At the start of a data-driven research project, researchers source, search and select datasets relevant to the research topic. Thanks to the open data movement, more data is freely available today through data repositories than ever before, and more data is now findable, accessible, interoperable and reusable (FAIR). However, while data might be open, it still needs to be found in the myriad of repositories, research papers and search engines.

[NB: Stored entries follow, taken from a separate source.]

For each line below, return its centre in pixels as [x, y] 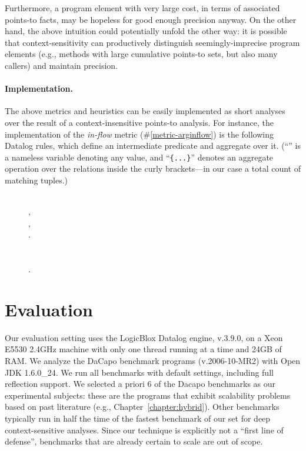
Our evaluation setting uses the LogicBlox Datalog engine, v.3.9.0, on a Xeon [144, 337]
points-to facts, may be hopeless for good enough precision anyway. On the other [151, 19]
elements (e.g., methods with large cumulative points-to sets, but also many [141, 54]
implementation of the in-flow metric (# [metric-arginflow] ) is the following [139, 134]
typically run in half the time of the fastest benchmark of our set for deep [138, 418]
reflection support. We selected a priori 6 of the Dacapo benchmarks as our [140, 384]
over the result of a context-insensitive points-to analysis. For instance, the [139, 122]
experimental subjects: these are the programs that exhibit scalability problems [148, 395]
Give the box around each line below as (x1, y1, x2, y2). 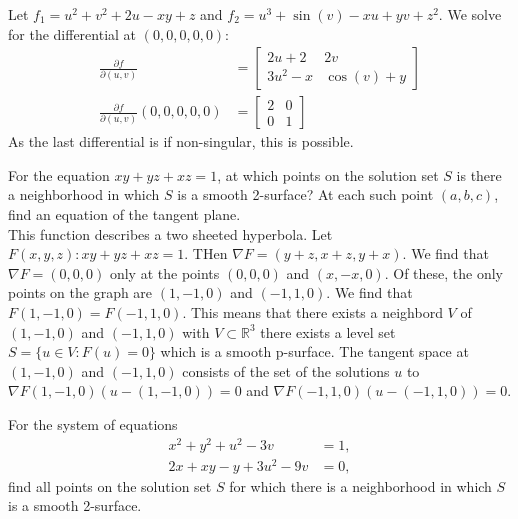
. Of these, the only (384, 262, 504, 283)
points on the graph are (8, 282, 153, 303)
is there (456, 164, 502, 185)
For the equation (8, 164, 110, 185)
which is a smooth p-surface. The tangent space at (160, 341, 469, 362)
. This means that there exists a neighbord (182, 302, 443, 322)
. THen (184, 243, 228, 264)
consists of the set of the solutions (182, 360, 390, 381)
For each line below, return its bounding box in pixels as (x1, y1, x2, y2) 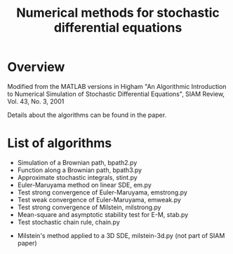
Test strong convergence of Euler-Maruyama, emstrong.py (17, 188, 187, 197)
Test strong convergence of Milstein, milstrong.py (17, 203, 161, 211)
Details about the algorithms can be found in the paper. (7, 111, 167, 119)
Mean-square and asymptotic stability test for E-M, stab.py (17, 210, 189, 218)
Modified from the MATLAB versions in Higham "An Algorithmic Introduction (7, 82, 227, 90)
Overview (7, 59, 65, 75)
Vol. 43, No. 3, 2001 (7, 97, 65, 106)
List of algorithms (7, 135, 112, 151)
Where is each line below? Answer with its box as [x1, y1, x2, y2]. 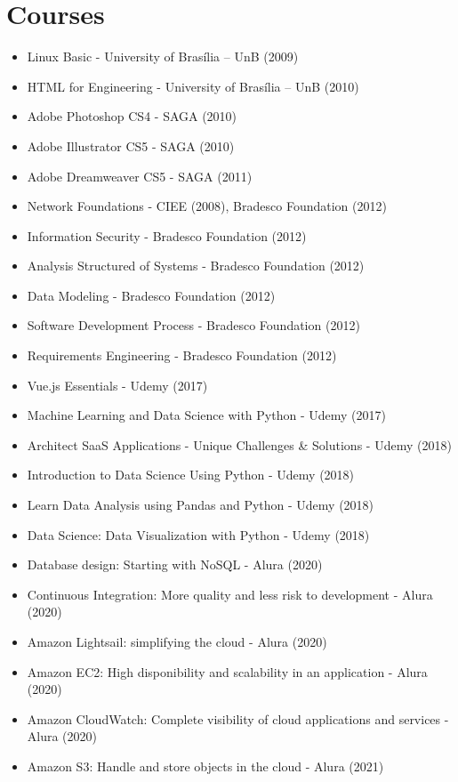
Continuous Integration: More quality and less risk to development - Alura [27, 584, 433, 603]
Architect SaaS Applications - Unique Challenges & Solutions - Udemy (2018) [27, 435, 452, 454]
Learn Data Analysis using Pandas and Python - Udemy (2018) [27, 496, 374, 514]
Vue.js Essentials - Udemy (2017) [27, 375, 208, 394]
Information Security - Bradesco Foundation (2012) [27, 226, 307, 245]
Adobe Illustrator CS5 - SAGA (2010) [27, 136, 235, 155]
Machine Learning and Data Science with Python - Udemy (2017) [27, 406, 386, 424]
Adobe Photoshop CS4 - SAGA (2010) [27, 107, 237, 125]
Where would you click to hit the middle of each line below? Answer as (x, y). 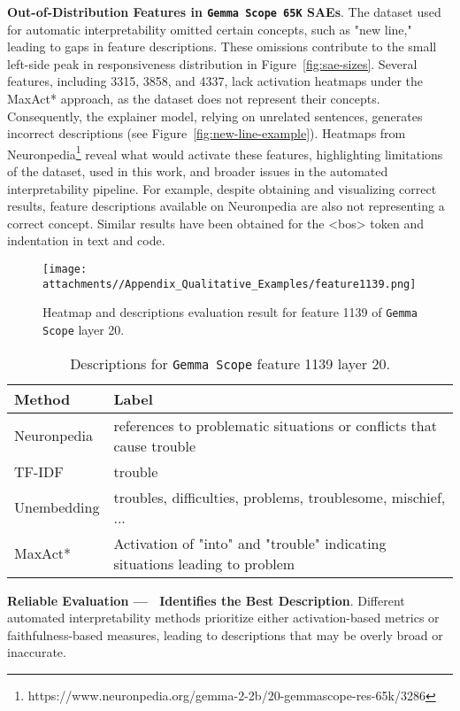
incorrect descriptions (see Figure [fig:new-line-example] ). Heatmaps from (207, 133)
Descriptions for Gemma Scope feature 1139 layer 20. (230, 363)
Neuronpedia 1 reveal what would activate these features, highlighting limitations (225, 152)
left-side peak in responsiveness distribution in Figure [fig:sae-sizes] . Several (212, 63)
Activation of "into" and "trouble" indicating (250, 543)
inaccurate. (37, 652)
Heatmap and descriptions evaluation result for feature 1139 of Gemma (230, 312)
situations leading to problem (204, 563)
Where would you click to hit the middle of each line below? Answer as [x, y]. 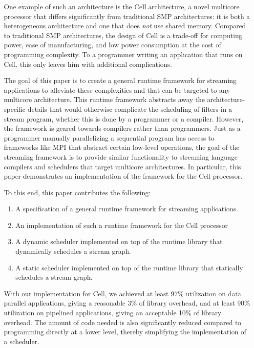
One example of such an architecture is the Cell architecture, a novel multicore [122, 6]
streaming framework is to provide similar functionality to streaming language [121, 156]
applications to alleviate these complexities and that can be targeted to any [117, 90]
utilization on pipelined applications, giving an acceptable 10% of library [113, 313]
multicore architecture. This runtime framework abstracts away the [105, 99]
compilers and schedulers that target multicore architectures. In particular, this [123, 166]
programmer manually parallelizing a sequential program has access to [109, 137]
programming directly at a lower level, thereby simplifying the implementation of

A recent report from the ARDC investigated how researchers approach data discovery, and provides recommendations for data collectors and data custodians, along with those who operate data discovery systems.
Dr Adrian Burton, Director of Data, Services and Policy at the ARDC, said data discovery is vital to accelerating research and innovation in Australia.
“In this information age, the innovative use of data in research is vital for new social, economic, and environmental benefits. As a result, there are significant national and international efforts to generate, collect, and make data available for new uses. But if researchers can’t find the data they need for research, those benefits are never realised.
“The ARDC has conducted this study to help data service providers better connect with their users – to understand what’s going on when researchers look for data. This understanding will help the ARDC and our partners improve data discovery services to meet user’s needs,” said Dr Burton.
Understanding how researchers discover data helps:
- The research data community: to coordinate activities with the research community to maximise the value of data assets
- Data repository operators: to identify how to improve their data discovery service
- Data curators: to enrich metadata by identifying data attributes that are important for data discovery, access and reuse.
Uncovering the Ingredients for Successful Data Discovery
To reveal how researchers discover data, interviews were conducted with the support of 3 ARDC partners that have their own data discovery services: Terrestrial Ecosystem Research Infrastructure (TERN), Australian Data Archive (ADA) and CSIRO. The 3 partners also supported the project by reaching out and recruiting researchers engaged through their services to participate in the study.
Dr Mingfang Wu, Senior Research Data Specialist at the ARDC, is a co-author of the report.
“Our findings suggest that there are significant technical and social aspects in the research process to enable effective data discovery.
“The ways researchers discover data is currently influenced by their institutional and academic community networks, such as their known data repositories, social networks and part of a consortium of collaborative research projects.
“However, researchers face challenges in discovering data from data repositories – in particular when the required data for a research project have to be discovered and synthesised from multiple data repositories.”
Three observations are highlighted by the report authors:
Social networks, as well as literature surveys, are important tools for researchers to learn where to source data.This finding means:
- Data communities need to actively engage with research communities, especially to promote data to cross-disciplinary research.
Training workshops that benchmark datasets, and their access and use methods, would be useful for reaching out to researchers and those who want to pursue interdisciplinary and collaborative research projects.
Data managers and collectors are very often consulted in making sense of data, and vice versa, researchers’ feedback of data reuse helps to improve data quality.
This finding means:
Data repositories need to re-imagine their roles within the changing scholarly communication system by integrating or collaborating with their stakeholders.
There is much room for data discovery service to improve:
- Data discovery across data repositories and disciplines needs to be joined up to avoid cherry-picking and duplicates.
- Indexes, search interfaces and filters need to be enhanced, so that, for example, researchers can match concepts and data variables that are likely used by a discipline.
Clear information about data quality, licence, data format, version, and provenance needs to be provided.
The ARDC will build on the findings of this report by doing further analysis of the rich interview data.
The ARDC is funded through the National Collaborative Research Infrastructure Strategy (NCRIS) to support national digital research infrastructure for Australian researchers.